Fig. 5 Diagnostic plots for those chemicals which exceed the threshold for ϕ₃, excluding chemicals that are identified as POP-like according to LRTP–P_OV (N = 1693). Panel (a) shows results in a chemical partitioning space plot, whereas panel (b) shows the results when plotting degradation half-life in air (hours) versus degradation half-life in water (hours). The number of chemicals falling into each of the four quadrants in panel (b) are included.
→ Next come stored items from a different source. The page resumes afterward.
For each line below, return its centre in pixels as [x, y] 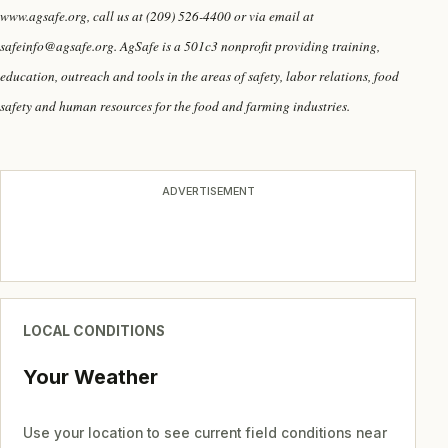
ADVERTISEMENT [208, 190]
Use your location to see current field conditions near [204, 433]
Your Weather [90, 376]
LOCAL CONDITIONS [93, 331]
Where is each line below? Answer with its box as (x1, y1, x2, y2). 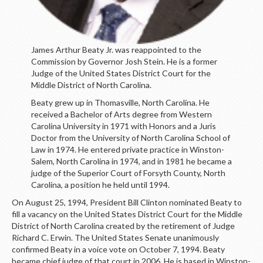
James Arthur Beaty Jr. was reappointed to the (31, 45, 201, 55)
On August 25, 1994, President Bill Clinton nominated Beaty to (12, 197, 242, 207)
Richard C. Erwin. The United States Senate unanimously (12, 232, 219, 242)
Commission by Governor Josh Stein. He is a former (31, 56, 217, 66)
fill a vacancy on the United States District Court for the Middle (12, 209, 242, 219)
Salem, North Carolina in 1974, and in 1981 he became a (31, 156, 232, 166)
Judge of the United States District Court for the (31, 68, 211, 78)
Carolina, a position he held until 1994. (31, 180, 170, 190)
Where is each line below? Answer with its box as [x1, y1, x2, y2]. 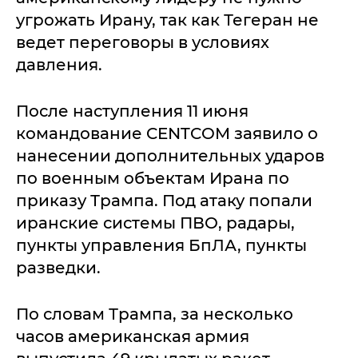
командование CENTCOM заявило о [16, 124, 318, 144]
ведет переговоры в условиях [16, 33, 269, 53]
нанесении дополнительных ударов [16, 146, 324, 166]
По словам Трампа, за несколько [16, 304, 293, 324]
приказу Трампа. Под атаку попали [16, 191, 312, 211]
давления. [16, 55, 102, 75]
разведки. [16, 258, 101, 278]
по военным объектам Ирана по [16, 169, 289, 189]
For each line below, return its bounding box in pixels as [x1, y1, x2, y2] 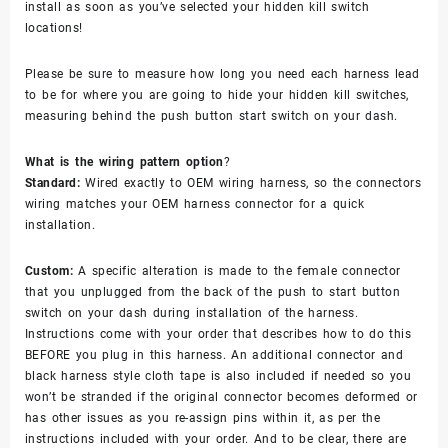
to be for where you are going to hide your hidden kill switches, [25, 87, 409, 102]
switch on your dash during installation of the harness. [25, 305, 359, 320]
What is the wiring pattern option [25, 154, 224, 169]
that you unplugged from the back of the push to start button [25, 284, 401, 299]
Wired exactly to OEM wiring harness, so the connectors [80, 175, 422, 190]
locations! [25, 20, 83, 35]
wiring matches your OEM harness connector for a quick [25, 196, 365, 211]
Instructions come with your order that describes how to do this [25, 326, 412, 341]
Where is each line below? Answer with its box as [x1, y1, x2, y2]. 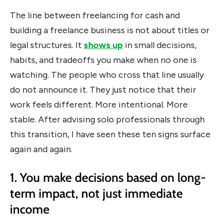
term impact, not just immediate [10, 185, 183, 201]
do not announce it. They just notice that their [10, 84, 196, 96]
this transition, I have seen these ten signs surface [10, 129, 211, 140]
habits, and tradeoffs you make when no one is [10, 55, 197, 66]
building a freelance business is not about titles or [10, 25, 210, 36]
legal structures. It [10, 40, 84, 51]
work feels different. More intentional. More [10, 99, 188, 111]
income [10, 201, 50, 217]
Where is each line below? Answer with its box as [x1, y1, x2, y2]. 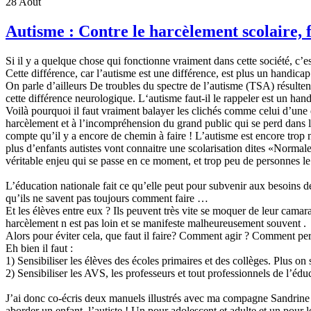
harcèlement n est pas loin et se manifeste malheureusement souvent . [6, 217, 306, 229]
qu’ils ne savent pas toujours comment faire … [6, 192, 208, 204]
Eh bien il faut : [6, 242, 73, 254]
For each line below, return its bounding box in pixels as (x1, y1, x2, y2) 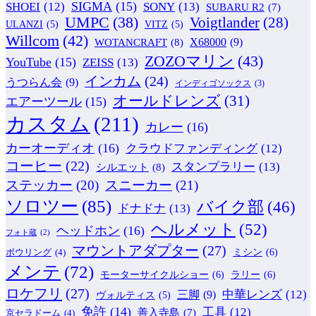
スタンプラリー (171, 159, 255, 174)
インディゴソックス (175, 78, 251, 88)
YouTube (6, 54, 51, 69)
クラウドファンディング (126, 141, 257, 155)
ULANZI (6, 18, 43, 30)
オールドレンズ (113, 92, 221, 109)
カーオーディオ (6, 140, 95, 155)
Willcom (6, 31, 59, 49)
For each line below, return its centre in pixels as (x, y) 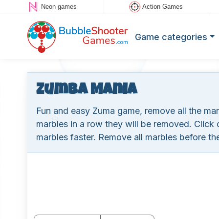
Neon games (59, 7)
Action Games (163, 7)
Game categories (171, 37)
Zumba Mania (86, 91)
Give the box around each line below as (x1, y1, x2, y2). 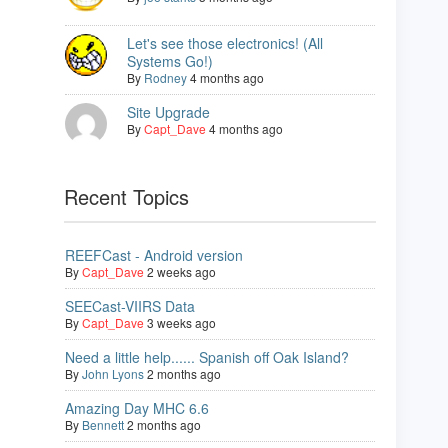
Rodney (144, 69, 187, 87)
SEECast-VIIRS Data (65, 296, 195, 317)
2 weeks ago (147, 263, 216, 281)
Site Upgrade (127, 102, 210, 123)
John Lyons (82, 365, 144, 383)
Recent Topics (64, 182, 189, 212)
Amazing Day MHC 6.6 (65, 398, 209, 419)
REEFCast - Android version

The colors of the markers identify chemicals which accumulate in surface media in the remote region (i) because of LRAT and with a log K_OA > 11 (grey), and (ii) because of LRAT and with a log K_OA < 11 (green). The remaining chemicals only exceed the threshold for ϕ₃ when both LRAT and LRWT are accounted for (orange). Docosanamide (A), bromoform (B), 1-chloro-2-[chloro(diphenyl)methyl]benzene (C), 1,1,1,3,3,3-hexa-fluoropropan-2-ol (D), 1,2,3,4,10,10-hexachloro-1,4,4a,5,8,8a-hexahydro-1,4:5,8-dimethanonaphthalene (E), and 1,2,3,4,7,8-hexabromocyclodecane (F) are highlighted as examples. The bottom panel shows the molecular structures for six example chemicals.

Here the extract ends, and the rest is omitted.